- **PROBLEM STATEMENT**: When a line below contains the string "return", show that line.
----- DATASET ENTRIES -----
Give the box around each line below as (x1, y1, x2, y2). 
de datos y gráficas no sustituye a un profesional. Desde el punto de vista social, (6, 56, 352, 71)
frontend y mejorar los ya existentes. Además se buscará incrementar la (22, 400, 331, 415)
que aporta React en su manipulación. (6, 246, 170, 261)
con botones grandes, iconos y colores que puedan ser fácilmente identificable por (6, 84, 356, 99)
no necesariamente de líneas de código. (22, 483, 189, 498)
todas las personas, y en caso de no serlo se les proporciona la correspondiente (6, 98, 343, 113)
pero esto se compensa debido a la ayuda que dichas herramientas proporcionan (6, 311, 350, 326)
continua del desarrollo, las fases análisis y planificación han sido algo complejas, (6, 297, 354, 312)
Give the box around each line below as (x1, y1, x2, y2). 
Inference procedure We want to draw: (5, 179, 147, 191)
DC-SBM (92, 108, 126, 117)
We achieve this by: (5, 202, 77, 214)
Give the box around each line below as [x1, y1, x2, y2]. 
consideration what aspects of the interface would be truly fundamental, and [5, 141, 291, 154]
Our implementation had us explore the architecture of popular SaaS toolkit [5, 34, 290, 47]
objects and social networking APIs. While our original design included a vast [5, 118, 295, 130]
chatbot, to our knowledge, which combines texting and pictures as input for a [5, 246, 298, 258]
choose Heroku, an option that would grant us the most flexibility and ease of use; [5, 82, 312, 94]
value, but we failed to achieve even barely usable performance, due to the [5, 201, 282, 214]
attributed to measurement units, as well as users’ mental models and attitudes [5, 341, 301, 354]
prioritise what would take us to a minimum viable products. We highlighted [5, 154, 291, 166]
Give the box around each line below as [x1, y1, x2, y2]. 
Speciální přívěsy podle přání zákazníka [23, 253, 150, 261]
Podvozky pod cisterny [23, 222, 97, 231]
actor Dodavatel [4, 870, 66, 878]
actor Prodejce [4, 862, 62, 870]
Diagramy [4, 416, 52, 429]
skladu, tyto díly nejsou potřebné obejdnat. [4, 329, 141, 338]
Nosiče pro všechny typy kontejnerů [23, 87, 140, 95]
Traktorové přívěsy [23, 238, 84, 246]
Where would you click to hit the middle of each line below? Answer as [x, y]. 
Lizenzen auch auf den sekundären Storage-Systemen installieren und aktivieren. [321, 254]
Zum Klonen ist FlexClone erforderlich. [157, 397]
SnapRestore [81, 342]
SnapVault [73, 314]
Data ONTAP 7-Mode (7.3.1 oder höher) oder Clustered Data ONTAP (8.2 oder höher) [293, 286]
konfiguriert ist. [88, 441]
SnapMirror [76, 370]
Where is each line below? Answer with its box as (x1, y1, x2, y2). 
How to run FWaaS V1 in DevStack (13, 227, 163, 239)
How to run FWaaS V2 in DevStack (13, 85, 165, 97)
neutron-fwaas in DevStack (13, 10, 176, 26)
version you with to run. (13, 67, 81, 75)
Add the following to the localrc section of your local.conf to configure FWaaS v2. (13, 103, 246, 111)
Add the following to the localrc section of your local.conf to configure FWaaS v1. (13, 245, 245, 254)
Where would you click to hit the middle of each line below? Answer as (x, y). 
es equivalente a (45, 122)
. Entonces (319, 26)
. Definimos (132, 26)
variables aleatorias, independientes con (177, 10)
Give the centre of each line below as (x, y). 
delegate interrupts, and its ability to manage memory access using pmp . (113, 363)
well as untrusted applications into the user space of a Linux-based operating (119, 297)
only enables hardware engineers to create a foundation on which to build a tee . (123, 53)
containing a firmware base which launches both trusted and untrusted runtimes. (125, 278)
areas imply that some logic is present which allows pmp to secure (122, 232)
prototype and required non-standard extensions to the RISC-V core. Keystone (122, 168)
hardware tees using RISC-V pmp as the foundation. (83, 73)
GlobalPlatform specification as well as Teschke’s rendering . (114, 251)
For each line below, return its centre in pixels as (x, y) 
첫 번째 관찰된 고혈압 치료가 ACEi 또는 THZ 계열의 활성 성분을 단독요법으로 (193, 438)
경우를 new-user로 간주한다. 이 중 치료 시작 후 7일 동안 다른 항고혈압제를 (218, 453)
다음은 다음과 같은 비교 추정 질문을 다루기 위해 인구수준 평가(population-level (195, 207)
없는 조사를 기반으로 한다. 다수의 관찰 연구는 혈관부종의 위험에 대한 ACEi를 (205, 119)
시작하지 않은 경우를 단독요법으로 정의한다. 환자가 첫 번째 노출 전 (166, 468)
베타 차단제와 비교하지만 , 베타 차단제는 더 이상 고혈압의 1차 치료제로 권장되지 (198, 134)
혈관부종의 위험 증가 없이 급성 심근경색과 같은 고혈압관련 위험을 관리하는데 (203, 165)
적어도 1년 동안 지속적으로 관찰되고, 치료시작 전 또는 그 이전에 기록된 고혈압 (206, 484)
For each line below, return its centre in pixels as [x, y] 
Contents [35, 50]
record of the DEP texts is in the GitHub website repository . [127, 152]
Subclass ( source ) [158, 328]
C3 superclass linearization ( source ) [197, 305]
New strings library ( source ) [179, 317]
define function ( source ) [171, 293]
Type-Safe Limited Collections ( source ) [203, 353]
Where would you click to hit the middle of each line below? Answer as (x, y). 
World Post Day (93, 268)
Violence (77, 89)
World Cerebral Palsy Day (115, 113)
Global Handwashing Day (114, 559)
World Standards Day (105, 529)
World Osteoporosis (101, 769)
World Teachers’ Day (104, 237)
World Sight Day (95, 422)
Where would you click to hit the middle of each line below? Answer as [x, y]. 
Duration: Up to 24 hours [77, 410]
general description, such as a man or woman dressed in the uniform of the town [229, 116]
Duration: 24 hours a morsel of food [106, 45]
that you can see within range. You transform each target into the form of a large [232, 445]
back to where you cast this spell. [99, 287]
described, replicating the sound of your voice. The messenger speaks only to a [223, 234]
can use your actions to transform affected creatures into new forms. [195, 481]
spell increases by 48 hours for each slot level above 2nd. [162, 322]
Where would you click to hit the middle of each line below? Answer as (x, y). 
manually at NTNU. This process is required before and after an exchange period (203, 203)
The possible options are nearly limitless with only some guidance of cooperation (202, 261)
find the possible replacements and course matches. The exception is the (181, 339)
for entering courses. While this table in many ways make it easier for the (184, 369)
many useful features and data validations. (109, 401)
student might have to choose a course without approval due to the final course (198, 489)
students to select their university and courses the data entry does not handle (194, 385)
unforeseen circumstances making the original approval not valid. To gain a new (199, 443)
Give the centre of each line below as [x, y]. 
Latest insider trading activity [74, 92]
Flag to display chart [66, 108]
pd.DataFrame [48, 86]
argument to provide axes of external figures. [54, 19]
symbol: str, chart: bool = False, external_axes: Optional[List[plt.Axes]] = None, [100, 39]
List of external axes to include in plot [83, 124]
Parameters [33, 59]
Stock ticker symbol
-----
- **WRITTEN RESPONSE**:
For each line below, return its centre in pixels as (x, y) 
For each line below, return its centre in pixels as [x, y] 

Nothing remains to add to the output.